Mad_Max_Fury_Road

Mad Max: Fury Road

As an embittered cop whose family had been killed by a motorcycle gang, Mel Gibson instilled Max Rockatansky with an aura of vengeance at his core. Now in Mad Max: Fury Road, Tom Hardy (who played Bane in The Dark Knight Rises) is more of a contemplative “feral” sans any societal credentials. Captured and used for a hood ornament, this Max is as far removed from Gibson’s vision as Beyond Thunderdome is from director George Miller’s apocalyptic drag race.

Miller has chosen to fragment his latest installment into a series of copiously splintered high energy assaults set in a Sadean Sahara full of despots, harems and hideously amalgamated demolition death cars occupied by bleached out “yes men” in service to the warlord, Immortan Joe (played by Hugh Keays-Byrne from the original Mad Max, looking suspiciously similar to Iron Maiden’s mascot, Eddie). With Max grunting and helplessly strapped down during the first third of the film, the stunts fall to one of Joe’s foot soldiers, a one-armed, androgynous Furiosa (Charlize Theron).

And that’s pretty much the necessary scorecard, except for the prized commodity at hand that results in the massive chase across salt flats in the pursuit of misguided dreams. It may indeed be a female-centric film, along the lines of Margaret Atwood scripting a Roadrunner cartoon based on Friedkin’s Sorcerer. But though scarce, fuel provides the means to retrieve Joe’s stolen harem, meaning fertility is the motivating force behind Furiosa’s breaking rank and risking the wrath of Joe.

But it’s this theme of sisterhood that’s caused some to call into question prerogatives, calling for a boycott of Fury Road, claiming the movie negates the masculine hero to secondary status, giving Theron precedence. OK, so what? This is exactly what pisses me off about those who call for boycotts in general: they aren’t informed or haven’t seen the product before getting their tiff in a tuff, willing to punish any involved just to get their way!

So let me see if I understand what’s bothering these people.

In Mad Max: Fury Road, gorgeous women are enslaved to provide their warlord a healthy, normal offspring, and all that’s required of them is to look good and bear children!

Furthermore, once he’s escaped captivity, Max chooses to accompany Furiosa and the breeders to find safe haven, saying, “men are here to fix things, and when they fail, are driven mad!”

What, then, is the feminist slant here?

I recall that when Disney released The Lion King, feminist film critics went ballistic over the movie suggesting that males should protect their wife and children! I remember visiting Agnes Scott to attend a friend’s play, seeing posters in the adjacent hallways claiming “Marriage and Paternalism are ideas that are outdated!”

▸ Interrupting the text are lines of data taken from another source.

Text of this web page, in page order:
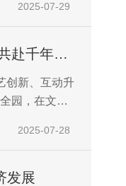
2025-07-29
赴千年之
创新、互动升
园，在文旅
2025-07-28
会经济发展
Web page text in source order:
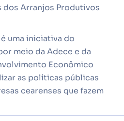
dos Arranjos Produtivos
uma iniciativa do
meio da Adece e da
Econômico
as políticas públicas
cearenses que fazem
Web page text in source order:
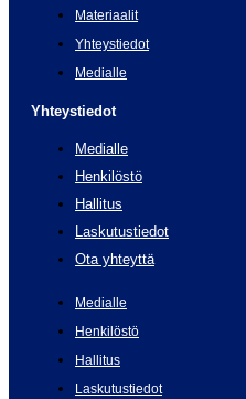
Materiaalit
Yhteystiedot
Medialle
Yhteystiedot
Medialle
Henkilöstö
Hallitus
Laskutustiedot
Ota yhteyttä
Medialle
Henkilöstö
Hallitus
Laskutustiedot
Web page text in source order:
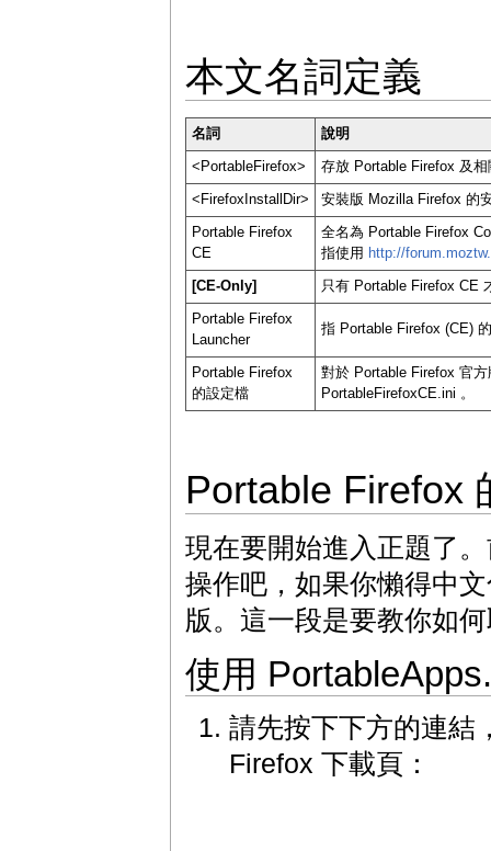
本文名詞定義
名詞 說明
<PortableFirefox> 存放 Portable Firefox 及
<FirefoxInstallDir> 安裝版 Mozilla Firefox 的
Portable Firefox
CE
全名為 Portable Firefox
指使用 http://
[CE-Only] 只有 Portable Firefox CE
Portable Firefox
Launcher
指 Portable Firefox (CE)
Portable Firefox
的設定檔
對於 Portable Firefox 官
PortableFirefoxCE.ini 。
Portable Firefox
現在要開始進入正題了
操作吧，如果你懶得中
版。這一段是要教你如
使用
請先按下下方的連結
Firefox 下載頁：
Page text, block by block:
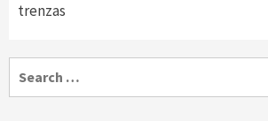
trenzas
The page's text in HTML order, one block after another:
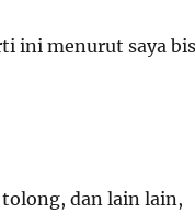
ini menurut saya
dan lain lain,
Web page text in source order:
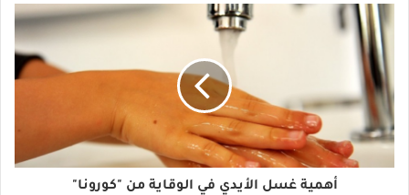
أهمية غسل الأيدي في الوقاية من "كورونا"
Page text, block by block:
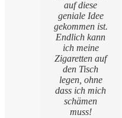
auf diese
geniale Idee
gekommen ist.
Endlich kann
ich meine
Zigaretten auf
den Tisch
legen, ohne
dass ich mich
schämen
muss!
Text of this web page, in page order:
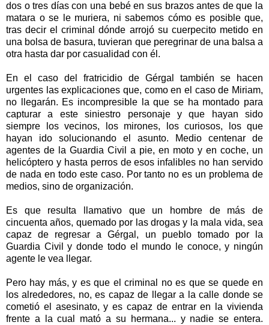
dos o tres días con una bebé en sus brazos antes de que la
matara o se le muriera, ni sabemos cómo es posible que,
tras decir el criminal dónde arrojó su cuerpecito metido en
una bolsa de basura, tuvieran que peregrinar de una balsa a
otra hasta dar por casualidad con él.
En el caso del fratricidio de Gérgal también se hacen
urgentes las explicaciones que, como en el caso de Miriam,
no llegarán. Es incompresible la que se ha montado para
capturar a este siniestro personaje y que hayan sido
siempre los vecinos, los mirones, los curiosos, los que
hayan ido solucionando el asunto. Medio centenar de
agentes de la Guardia Civil
a pie, en moto y en coche, un
helicóptero y hasta perros de esos infalibles no han servido
de nada en todo este caso. Por tanto no es un problema de
medios, sino de organización.
Es que resulta llamativo que un hombre de más de
cincuenta años, quemado por las drogas y la mala vida, sea
capaz de regresar a Gérgal, un pueblo tomado por
la
Guardia Civil
y donde todo el mundo le conoce, y ningún
agente le vea llegar.
Pero hay más, y es que el criminal no es que se quede en
los alrededores, no, es capaz de llegar a la calle donde se
cometió el asesinato, y es capaz de entrar en la vivienda
frente a la cual mató a su hermana... y nadie se entera.
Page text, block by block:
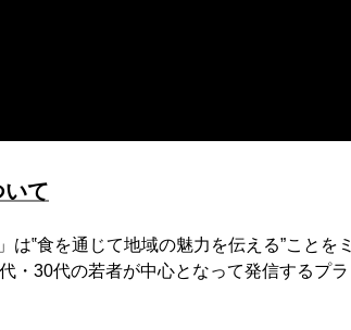
て
‟食を通じて地域の魅力を伝える”ことをミ
・30代の若者が中心となって発信するプラ
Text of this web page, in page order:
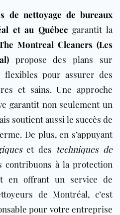
de nettoyage de bureaux
et au Québec garantit la
Montreal Cleaners (Les
propose des plans sur
pour assurer des
et sains. Une approche
garantit non seulement un
soutient aussi le succès de
De plus, en s’appuyant
et des techniques de
contribuons à la protection
en offrant un service de
de Montréal, c’est
pour votre entreprise
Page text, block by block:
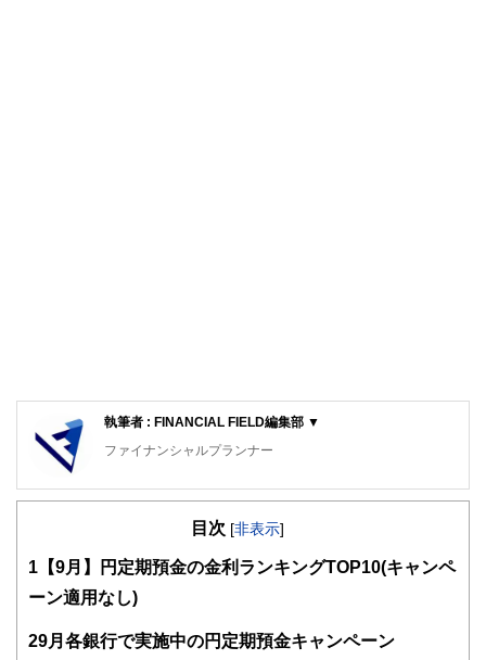
執筆者 : FINANCIAL FIELD編集部 ▼
ファイナンシャルプランナー
FinancialField編集部は、金融、経済に関する記事を、日々
知識がない方でも理解できるようわかりやすく発信していま
得者を中心に「お金や暮らし」に関する書籍・雑誌の編集経
関わることで、読者目線のコンテンツを追求しています。
目次 [非表示]
1
【9月】円定期預金の金利ランキングTOP10(キャンペ
ーン適用なし)
29月各銀行で実施中の円定期預金キャンペーン
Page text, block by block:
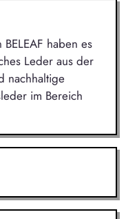
haben es
Leder aus der
nachhaltige
im Bereich
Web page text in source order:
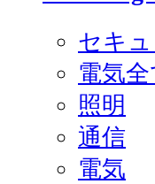
セキ
電気全
照明
通信
電気
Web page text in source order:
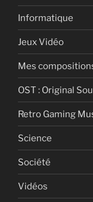
Informatique
Jeux Vidéo
Mes
OST : Original
Retro Gaming
Science
Société
Vidéos
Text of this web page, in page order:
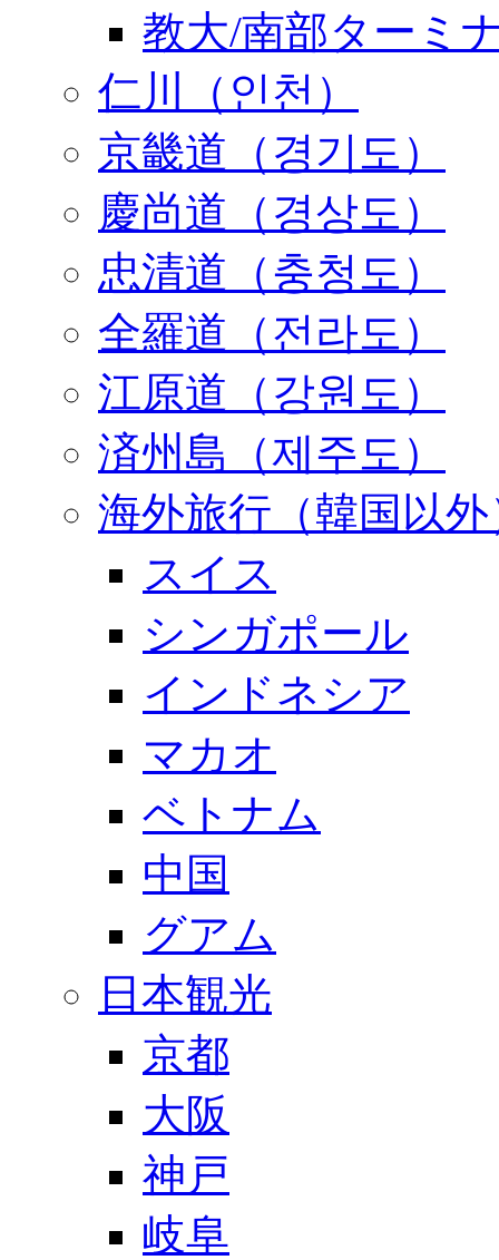
教大/南部ターミ
仁川（인천）
京畿道（경기도）
慶尚道（경상도）
忠清道（충청도）
全羅道（전라도）
江原道（강원도）
済州島（제주도）
海外旅行（韓国以外
スイス
シンガポール
インドネシア
マカオ
ベトナム
中国
グアム
日本観光
京都
大阪
神戸
岐阜

Mad Max: Fury Road, metaphorically, is a movie about remembering family and commonality that binds men and women together against savagery. The alternative to paternalism isn’t feminism but hooliganism, or caddish rogue male behavior.

The duality of Furiosa and Max is indisputable!

They dress alike. She wears her hair closely cropped while his hair is shorn to a skull cap. Max is closer to being Furiosa’s spirit guide as she protects the women at hand.

Unduly criticized for retracing its steps, the pursuit to the “greener” pasture only to reverse itself and re-battle the savages paints this as a cyclical journey – if society can crumble, it can be reinstated also! Tyranny and mutation are not the ends but the means to a civilized solution.

The original Mad Max was a twisted tale of revenge that foreshadowed the impending apocalypse that was transpiring around him.

The Road Warrior served as a beacon to priorities after the cataclysm occurred and the fundamentals of life were essentially food, water and fuel for a nomadic existence.

Beyond Thunderdome warned that the lure of promise was besieged with depravity – both on and off the screen!

Mad Max: Fury Road is the anxious turmoil of recovery as George Miller ferociously uses his camera as though it too was part of the chaotic swirl that envelops the pain and promise, only this time it’s not enough to survive. You need somewhere to go to.